O mapa da miséria
Pedro J. Bondaczuk
"O
Brasil é um paraíso para a minoria, purgatório para a maioria e inferno para
20% do povo". A afirmação foi feita pelo sociólogo Herbert de Souza, o
Betinho, no artigo "Pela ética do trabalho", publicado na edição de
sexta-feira (11 de março) do jornal "O Estado de São Paulo".
Não
se trata, todavia, de mera retórica populista ou de simples palavras de efeito,
mas de duríssima e vergonhosa realidade. As observações foram até conservadoras
se confrontadas com recentes estudos, abordando a questão trabalhista no País.
Na
mesma edição, o jornal publicou o "Mapa do Mercado de Trabalho no
Brasil", elaborado pelo Instituto Brasileiro de Geografia e Estatística,
IBGE, com números referentes a 1990, quando a crise, especialmente a social,
não era ainda tão aguda, embora grave.
A
primeira constatação do documento já é, por si só, revoltante. Dá conta de que
10% da população economicamente ativa, estimada na oportunidade em 62,1 milhões
de pessoas, tinha remuneração inferior a um salário mínimo. Hoje, esse
contingente, certamente, é muito maior.
Mas
o estudo vai mais longe. Revela que 30,8% da massa potencial de trabalhadores
estava desocupada, ocupada sem remuneração (ou seja, trabalhando apenas por um
prato de comida, sabe-se lá de que espécie) ou ganhava meenos do que a menor
remuneração legal do País.
Tem
razão o Betinho. Essas pessoas não precisam temer o inferno, pois já estão
nele.
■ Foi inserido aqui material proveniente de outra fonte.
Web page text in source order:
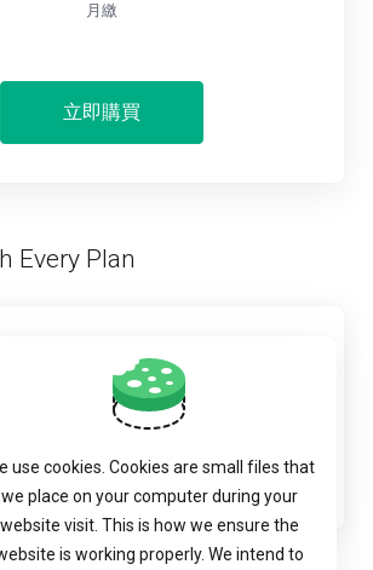
月繳
立即購買
Every Plan
use cookies. Cookies are small files that
we place on your computer during your
website visit. This is how we ensure the
is working properly. We intend to
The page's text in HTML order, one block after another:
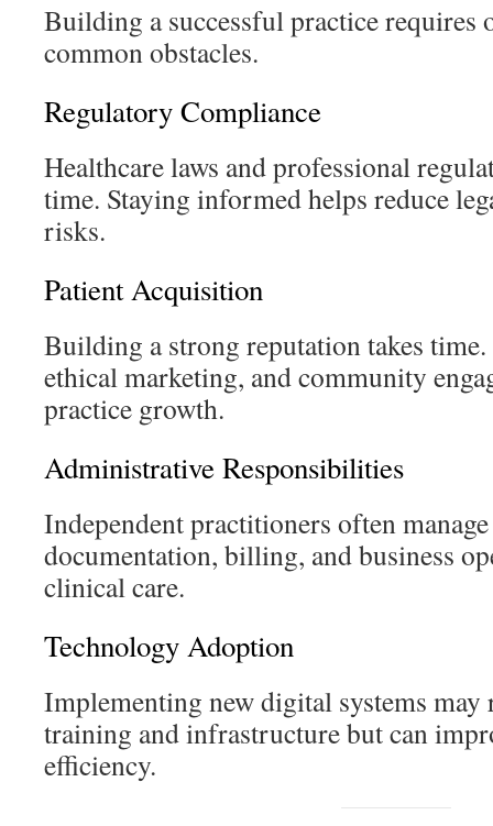
Building a successful practice requires
common obstacles.
Regulatory Compliance
Healthcare laws and professional
time. Staying informed helps reduce
risks.
Patient Acquisition
Building a strong reputation takes
ethical marketing, and community
practice growth.
Administrative Responsibilities
Independent practitioners often
documentation, billing, and business
clinical care.
Technology Adoption
Implementing new digital systems may
training and infrastructure but can
efficiency.

O desemprego explícito era de 2.29 milhões. Vinte por cento da população
economicamente ativa ocupava subempregos, também recebendo menos de um salário
mínimo.
Mas
o estudo tem uma explicação para isso (ou pelo menos quem o analise, mesmo sem
a devida atenção, conclui que explique a vexatória situação). É a constatação
de que 48,1% da riqueza produzida pelos brasileiros (que não é pequena, atinge
US$ 450 bilhões, o nono Produto Interno Bruto do mundo) está concentrada nas
mãos de 10% dos habitantes. Aos demais resta o quê? A miséria, a fome, o
desespero, a violência e a absoluta exclusão da cidadania.
Betinho
abre o supracitado artigo com as seguintes palavras duras, mas verdadeiras:
"Um país que exclui, que não se organiza para propiciar trabalho, emprego,
renda para todos os seus habitantes, não é ético, é perverso. Uma economia que
não integra todas as pessoas não é ética. Uma sociedade que só oferece
possibilidades de trabalho normal, regular, remunerada para uma minoria e que
deixa a maioria à margem, à míngua, não é democrática, é imoral".
Daí
o sociólogo estar lançando outra campanha, de maior alcance social do que a de
combate à fome, que é a de geração de empregos. Esses brasileiros
desassistidos, desnutridos, desesperados e famintos não querem esmola, mas uma
perspectiva de vida melhor. Querem trabalho, oportunidades, esperança.
Betinho
acentua: "Uma vez, se falou em milagre econômico que gerou um desastre no
País; agora voltamos a falar novamente em milagre, mas que vem de baixo,
baseado na solidariedade, cidadania e participação".
Temos
plenas condições de uma virada de rumos. Basta que haja "vontade
nacional" para isso. Da forma como as coisas estão, hoje, só é possível
fazer um desabafo, desalentado, como o de Paulo Prado: "Numa terra radiosa
vive um povo triste". E faminto, aduziríamos.
(Artigo
publicado na página 2, Opinião, do Correio Popular, em 13 de março de 1994).